Can floating point equality and inequality tests be assumed to be consistent and repeatable?

Provided the x and y in the question are identifiers (rather than abbreviations for expressions generally, such as x standing for b + sqrt(c)), then the C++ standard requires (x >= y) == (x > y || x == y) to be true.

C++ 2017 (draft N4659) 8 13 allows floating-point expressions to be evaluated with greater precision and range than required by their nominal types. For example, while evaluating an operator with float operands, the implementation may use double arithmetic. However, footnote 64 there refers us to 8.4, 8.2.9, and 8.18 to understand that the cast and assignment operators must perform their specific conversions, which produce a value representable in the nominal type.

Thus, once x and y have been assigned values, there is no excess precision, and they do not have different values in different uses. Then (x >= y) == (x > y || x == y) must be true because it is evaluated as it appears and is necessarily mathematically true.

The existence of GCC bug 323 means you cannot rely on GCC when compiling for i386, but this is due to a bug in GCC which violates the C++ standard. Standard C++ does not permit this.

If comparisons are made between expressions, as in:

double y = b + sqrt(c);
if (y != b + sqrt(c))
    std::cout << "Unequal\n";

then the value assigned to y may differ from the value computed for the right operator of b + sqrt(c), and the string may be printed, because b + sqrt(c) may have excess precision, whereas y must not.

Since casts are also required to remove excess precision, then y != (double) (b + sqrt(c)) should always be false (given the definition of y above).


Regardless of the C++ standard, such inconsistencies occur in practice in various settings.

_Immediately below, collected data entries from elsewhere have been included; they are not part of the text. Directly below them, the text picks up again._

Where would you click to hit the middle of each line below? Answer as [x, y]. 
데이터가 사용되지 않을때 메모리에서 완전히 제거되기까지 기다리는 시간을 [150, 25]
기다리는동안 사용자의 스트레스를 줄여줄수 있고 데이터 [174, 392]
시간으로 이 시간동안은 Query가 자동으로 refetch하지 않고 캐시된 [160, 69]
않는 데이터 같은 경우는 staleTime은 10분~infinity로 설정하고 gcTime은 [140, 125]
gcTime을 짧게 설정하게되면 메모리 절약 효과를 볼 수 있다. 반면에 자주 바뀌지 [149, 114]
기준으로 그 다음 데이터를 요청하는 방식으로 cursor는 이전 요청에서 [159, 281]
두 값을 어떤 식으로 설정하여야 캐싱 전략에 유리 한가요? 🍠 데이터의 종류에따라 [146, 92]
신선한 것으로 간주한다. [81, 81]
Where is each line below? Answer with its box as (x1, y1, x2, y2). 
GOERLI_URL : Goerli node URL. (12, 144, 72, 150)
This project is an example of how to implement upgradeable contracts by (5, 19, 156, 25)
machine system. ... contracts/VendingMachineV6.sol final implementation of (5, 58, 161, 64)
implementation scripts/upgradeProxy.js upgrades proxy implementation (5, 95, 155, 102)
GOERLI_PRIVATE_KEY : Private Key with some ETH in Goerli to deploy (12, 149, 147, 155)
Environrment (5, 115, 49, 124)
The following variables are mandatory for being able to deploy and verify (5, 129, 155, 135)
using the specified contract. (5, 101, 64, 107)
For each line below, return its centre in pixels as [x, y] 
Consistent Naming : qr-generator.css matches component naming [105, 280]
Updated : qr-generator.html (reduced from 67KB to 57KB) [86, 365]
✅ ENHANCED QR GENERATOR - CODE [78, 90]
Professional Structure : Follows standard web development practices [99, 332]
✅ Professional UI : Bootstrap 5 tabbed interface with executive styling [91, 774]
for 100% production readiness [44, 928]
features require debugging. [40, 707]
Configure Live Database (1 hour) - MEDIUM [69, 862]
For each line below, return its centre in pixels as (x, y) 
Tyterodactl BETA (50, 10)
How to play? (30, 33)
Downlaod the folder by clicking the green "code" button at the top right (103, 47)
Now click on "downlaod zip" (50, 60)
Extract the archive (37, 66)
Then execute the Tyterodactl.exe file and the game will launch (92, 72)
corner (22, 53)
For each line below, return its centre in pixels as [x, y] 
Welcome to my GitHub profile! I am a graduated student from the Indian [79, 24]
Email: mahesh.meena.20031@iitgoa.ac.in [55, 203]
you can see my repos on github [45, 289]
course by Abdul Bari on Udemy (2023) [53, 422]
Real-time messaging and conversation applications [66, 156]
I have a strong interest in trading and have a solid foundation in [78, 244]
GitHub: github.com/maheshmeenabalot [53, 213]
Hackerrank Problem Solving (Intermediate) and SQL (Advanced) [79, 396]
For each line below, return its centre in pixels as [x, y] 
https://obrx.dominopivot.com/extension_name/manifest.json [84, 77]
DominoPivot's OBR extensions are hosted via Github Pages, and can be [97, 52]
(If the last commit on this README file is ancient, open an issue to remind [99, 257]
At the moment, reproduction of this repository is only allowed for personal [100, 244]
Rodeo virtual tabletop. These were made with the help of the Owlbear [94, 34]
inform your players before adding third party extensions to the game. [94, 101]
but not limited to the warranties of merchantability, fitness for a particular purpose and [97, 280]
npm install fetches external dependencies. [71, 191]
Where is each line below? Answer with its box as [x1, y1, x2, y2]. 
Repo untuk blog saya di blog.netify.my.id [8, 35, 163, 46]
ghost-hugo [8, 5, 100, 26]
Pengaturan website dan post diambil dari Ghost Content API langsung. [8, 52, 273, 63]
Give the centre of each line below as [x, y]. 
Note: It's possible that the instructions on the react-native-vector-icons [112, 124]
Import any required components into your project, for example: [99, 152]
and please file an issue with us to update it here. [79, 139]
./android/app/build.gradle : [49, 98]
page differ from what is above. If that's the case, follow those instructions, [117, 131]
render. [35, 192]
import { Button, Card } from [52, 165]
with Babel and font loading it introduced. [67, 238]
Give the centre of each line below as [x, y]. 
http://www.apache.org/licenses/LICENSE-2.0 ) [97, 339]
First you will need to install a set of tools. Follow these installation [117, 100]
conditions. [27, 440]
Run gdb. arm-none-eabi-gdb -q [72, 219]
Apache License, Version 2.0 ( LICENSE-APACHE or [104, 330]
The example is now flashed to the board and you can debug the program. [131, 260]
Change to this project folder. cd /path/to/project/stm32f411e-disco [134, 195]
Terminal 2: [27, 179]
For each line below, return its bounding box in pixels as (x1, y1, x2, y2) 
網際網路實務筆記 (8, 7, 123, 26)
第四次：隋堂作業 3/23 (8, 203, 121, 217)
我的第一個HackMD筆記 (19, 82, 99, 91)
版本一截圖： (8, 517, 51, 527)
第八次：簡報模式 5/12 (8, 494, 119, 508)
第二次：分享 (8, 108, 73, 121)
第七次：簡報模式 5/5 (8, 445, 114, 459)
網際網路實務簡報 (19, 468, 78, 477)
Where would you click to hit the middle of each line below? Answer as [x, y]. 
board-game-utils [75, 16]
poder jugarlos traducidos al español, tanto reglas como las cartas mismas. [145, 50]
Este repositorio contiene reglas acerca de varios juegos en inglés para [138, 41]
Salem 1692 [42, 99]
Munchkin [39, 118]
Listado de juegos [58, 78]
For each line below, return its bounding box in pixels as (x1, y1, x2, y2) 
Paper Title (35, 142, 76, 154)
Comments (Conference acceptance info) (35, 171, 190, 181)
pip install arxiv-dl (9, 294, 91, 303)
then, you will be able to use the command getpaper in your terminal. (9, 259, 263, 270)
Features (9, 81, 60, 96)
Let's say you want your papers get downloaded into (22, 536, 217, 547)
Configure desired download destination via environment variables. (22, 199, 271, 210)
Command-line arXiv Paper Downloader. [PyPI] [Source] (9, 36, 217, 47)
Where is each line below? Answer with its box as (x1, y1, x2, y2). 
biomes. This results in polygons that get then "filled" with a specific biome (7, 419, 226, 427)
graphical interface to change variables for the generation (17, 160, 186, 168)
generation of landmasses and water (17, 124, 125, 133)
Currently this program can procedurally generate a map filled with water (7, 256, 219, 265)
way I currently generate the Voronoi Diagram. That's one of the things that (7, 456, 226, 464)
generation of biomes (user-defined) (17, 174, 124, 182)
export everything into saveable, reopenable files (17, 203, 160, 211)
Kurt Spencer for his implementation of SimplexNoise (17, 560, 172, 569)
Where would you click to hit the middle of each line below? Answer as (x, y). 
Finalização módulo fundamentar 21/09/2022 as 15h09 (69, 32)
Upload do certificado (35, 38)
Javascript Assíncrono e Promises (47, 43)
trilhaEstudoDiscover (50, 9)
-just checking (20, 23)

There are two examples which are easy to trigger:

For 32 bit x86, things are not so nice. Welcome to gcc bug number 323 due to which 32 bit applications don't adhere the standard. What happens is that the floating point registers of x86 have 80 bits, regardless of the type in the program (C, C++, or Fortran). This means that the following is usually is comparing 80 bit values, and not 64 bits:

bool foo(double x, double y) 
{
     // comparing 80 bits, despite sizeof(double) == 8, i.e., 64 bits
     return x == y;
}

This would not be a big issue if gcc could guarantee that double always takes 80 bits. Unfortunately, the number of floating point registers is finite, and sometimes the value is stored in (spilled to) memory. So, for the same x and y, x==y might evaluate as true after spilling to memory, and false without spilling to memory. There is no guarantee regarding to (lack of) spilling to memory. The behavior changes, seemingly, randomly based on compilation flags, and on seemingly irrelevant code changes.

So, even if x and y should be logically equal, and x is getting spilled, then x == y may evaluate as false since y contains a 1 bit in its least significant bit of the mantissa , but x got that bit truncated due to spilling. Then the answer to your second question is, x ==y may return different results in different places, based on spilling, or lack-of, in a 32-bit x86 program.

Similarly, x >= y may return true, even when y should be slightly bigger than x. This can happen if after spilling to a 64 bit variable in memory, the values become equal. In that case, if earlier in code x > y || x == y is evaluated without spilling to memory, then it it will evaluate as false. To make things more confusing, replacing one expression for the other may cause the compiler generate a slightly different code, with different spilling to memory. The difference in spilling, for the two expressions, may end up with giving inconsistently different results.

The same problem may happen in any system where floating point operations are executed in a different width (e.g. 80 bits for 32 bit x86) than what the code wants (64 bits). The only way to get around this inconsistency is to force spilling after each and every floating point operation, to truncate the excess of accuracy. Most programmers don't care for that, due to the performance degradation.

The second case that could trigger inconsistencies, is unsafe compiler optimizations. Many commercial compilers throw FP consistency out of the window, by default, in order to gain several percents of execution time. The compiler may decide to change the order of FP operations, even though they are likely to produce different results. For example:

v1 = (x + y) + z;
v2 = x + (y + z);
bool b = (v1 == v2);

It is clear that most likely v1 != v2, due to different rounding. For example, if x == -y, y > 1e100 and z == 1 then v1 == 1 but v2 == 0. If the compiler is too aggressive, then it might simply think of algebra and deduce that b should be true, without even evaluating anything. This is what happens when running gcc -ffast-math.

Here is an example that shows it.

Such behavior can make x == y become inconsistent, and heavily depend on what the compiler may deduce in a specific piece of code.